Your response should contain every line from the data below that holds the string "label".

> DATA PROVIDED
○ ○ ○ ○ ○ ○ ○
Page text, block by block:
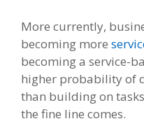
More currently,
becoming more
becoming a service-
higher probability of
than building on
the fine line comes.
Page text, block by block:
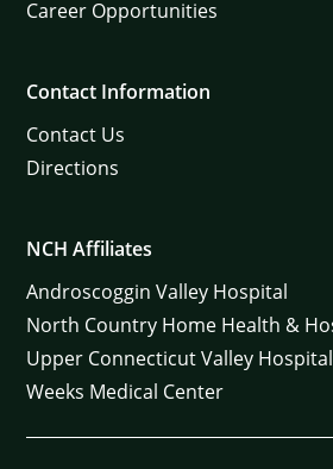
Career Opportunities
Contact Information
Contact Us
Directions
NCH Affiliates
Androscoggin Valley Hospital
North Country Home Health &
Upper Connecticut Valley Hospital
Weeks Medical Center
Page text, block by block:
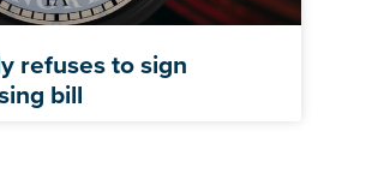
refuses to sign
bill
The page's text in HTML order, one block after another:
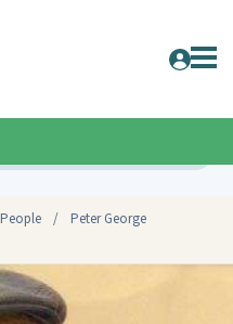
/
Peter George
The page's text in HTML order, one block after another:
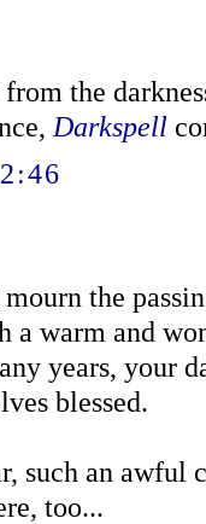
the
Darkspell
the
a warm and
years, your
blessed.
such an awful
too...
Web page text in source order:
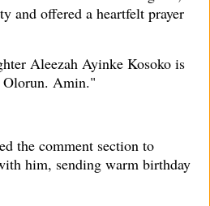
and offered a heartfelt prayer
Aleezah Ayinke Kosoko is
Olorun. Amin."
the comment section to
him, sending warm birthday
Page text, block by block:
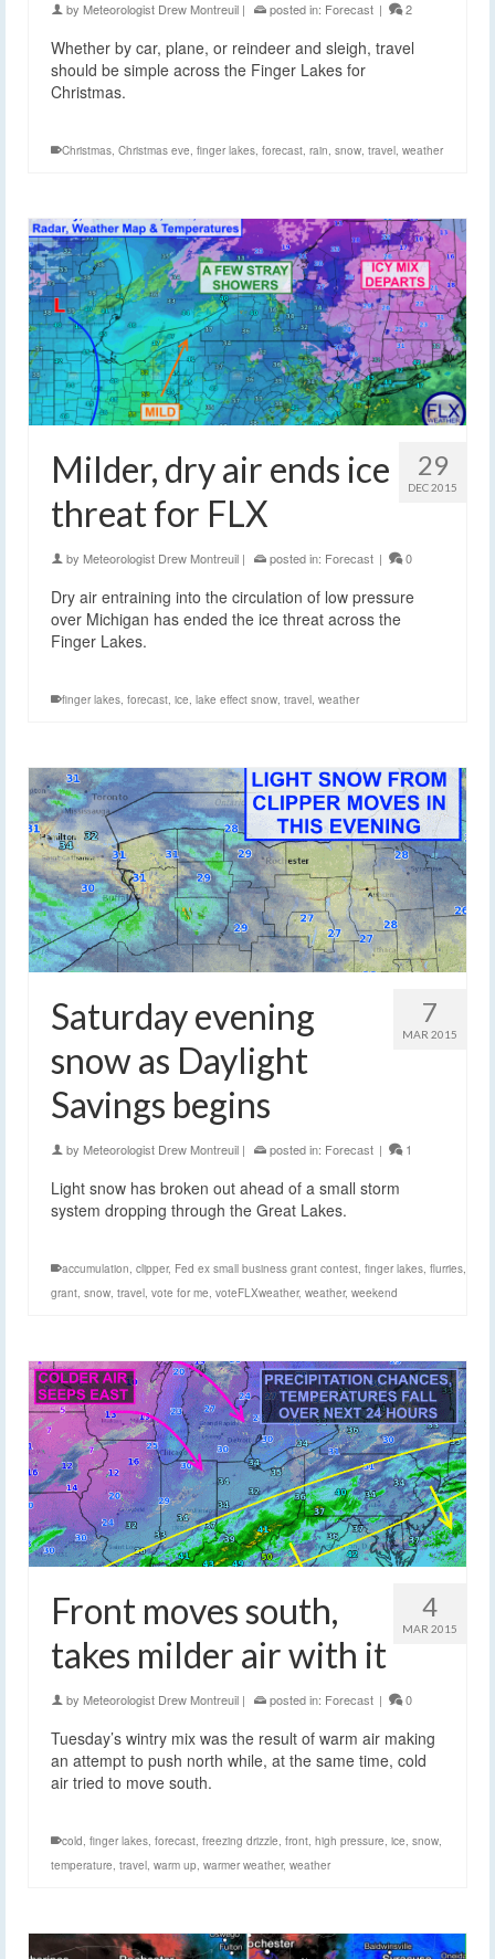
by Meteorologist Drew Montreuil | posted in: Forecast | 2
Whether by car, plane, or reindeer and sleigh, travel
should be simple across the Finger Lakes for
Christmas.
Christmas Christmas eve finger lakes forecast rain snow travel weather
29
DEC 2015
Milder, dry air ends ice
threat for FLX
by Meteorologist Drew Montreuil | posted in: Forecast | 0
Dry air entraining into the circulation of low pressure
over Michigan has ended the ice threat across the
Finger Lakes.
finger lakes forecast ice lake effect snow travel weather
7
MAR 2015
Saturday evening
snow as Daylight
Savings begins
by Meteorologist Drew Montreuil | posted in: Forecast | 1
Light snow has broken out ahead of a small storm
system dropping through the Great Lakes.
accumulation, clipper, Fed ex small business grant contest, finger lakes, flurries,
grant, snow, travel, vote for me, voteFLXweather, weather, weekend
4
MAR 2015
Front moves south,
takes milder air with it
by Meteorologist Drew Montreuil | posted in: Forecast | 0
Tuesday’s wintry mix was the result of warm air making
an attempt to push north while, at the same time, cold
air tried to move south.
cold, finger lakes, forecast, freezing drizzle, front, high pressure, ice, snow,
temperature, travel, warm up, warmer weather, weather
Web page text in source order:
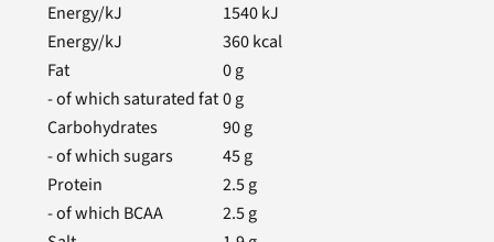
Energy/kJ
1540kJ
Energy/kJ
360kcal
Fat
0g
- of which saturated fat0g
Carbohydrates
90g
- of which sugars
45g
Protein
2.5g
- of which BCAA
2.5g
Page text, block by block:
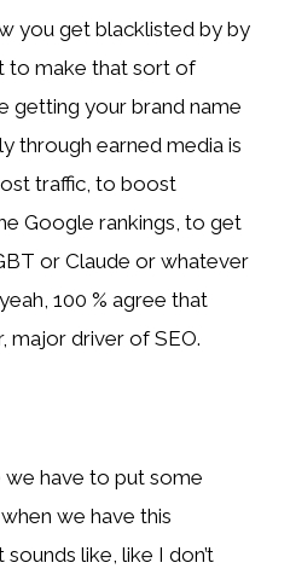
you get blacklisted by by
to make that sort of
getting your brand name
through earned media is
traffic, to boost
Google rankings, to get
or Claude or whatever
100 % agree that
major driver of SEO.
we have to put some
we have this
like, like I don’t
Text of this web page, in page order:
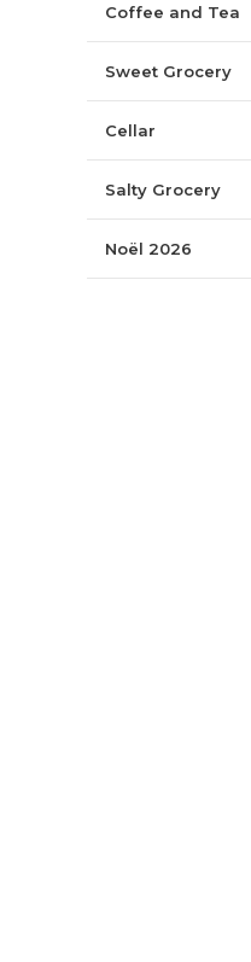
Coffee and Tea
Sweet Grocery
Cellar
Salty Grocery
Noël 2026
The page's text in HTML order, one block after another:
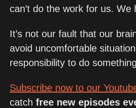
can’t do the work for us. We
It’s not our fault that our
avoid uncomfortable
responsibility to do
Subscribe now to our
catch free new episodes
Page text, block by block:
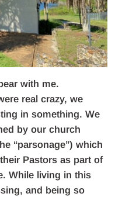
with me.
real crazy, we
in something. We
by our church
“parsonage”) which
Pastors as part of
While living in this
and being so
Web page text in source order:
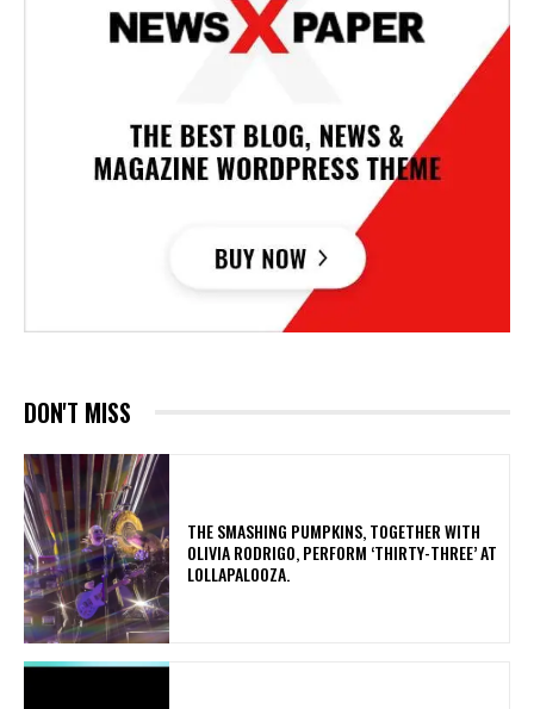
DON'T MISS
​THE SMASHING PUMPKINS, TOGETHER WITH
OLIVIA RODRIGO, PERFORM ‘THIRTY-THREE’ AT
LOLLAPALOOZA.
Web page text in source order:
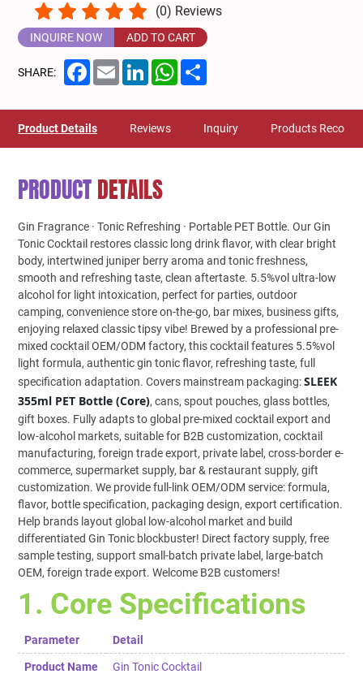
(0) Reviews
INQUIRE NOW ADD TO CART
SHARE: Facebook
EmailLinkedInWhatsApp
Product Details Reviews Inquiry Products
PRODUCTDETAILS
Gin Fragrance · Tonic Refreshing · Portable PET Bottle. Our Gin
Tonic Cocktail restores classic long drink flavor, with clear bright
body, intertwined juniper berry aroma and tonic freshness,
smooth and refreshing taste, clean aftertaste. 5.5%vol ultra-low
alcohol for light intoxication, perfect for parties, outdoor
camping, convenience store on-the-go, bar mixes, business gifts,
enjoying relaxed classic tipsy vibe! Brewed by a professional pre-
mixed cocktail OEM/ODM factory, this cocktail features 5.5%vol
light formula, authentic gin tonic flavor, refreshing taste, full
specification adaptation. Covers mainstream packaging:SLEEK
355ml PET Bottle (Core), cans, spout pouches, glass bottles,
gift boxes. Fully adapts to global pre-mixed cocktail export and
low-alcohol markets, suitable for B2B customization, cocktail
manufacturing, foreign trade export, private label, cross-border e-
commerce, supermarket supply, bar & restaurant supply, gift
customization. We provide full-link OEM/ODM service: formula,
flavor, bottle specification, packaging design, export certification.
Help brands layout global low-alcohol market and build
differentiated Gin Tonic blockbuster! Direct factory supply, free
sample testing, support small-batch private label, large-batch
OEM, foreign trade export. Welcome B2B customers!
1. Core Specifications
Parameter Detail
Product Name Gin Tonic Cocktail
○ ○ ○ ○ ○ ○ ○
> ANSWER TO THIS EXERCISE
manufacturing, foreign trade export, private label, cross-border e-
sample testing, support small-batch private label, large-batch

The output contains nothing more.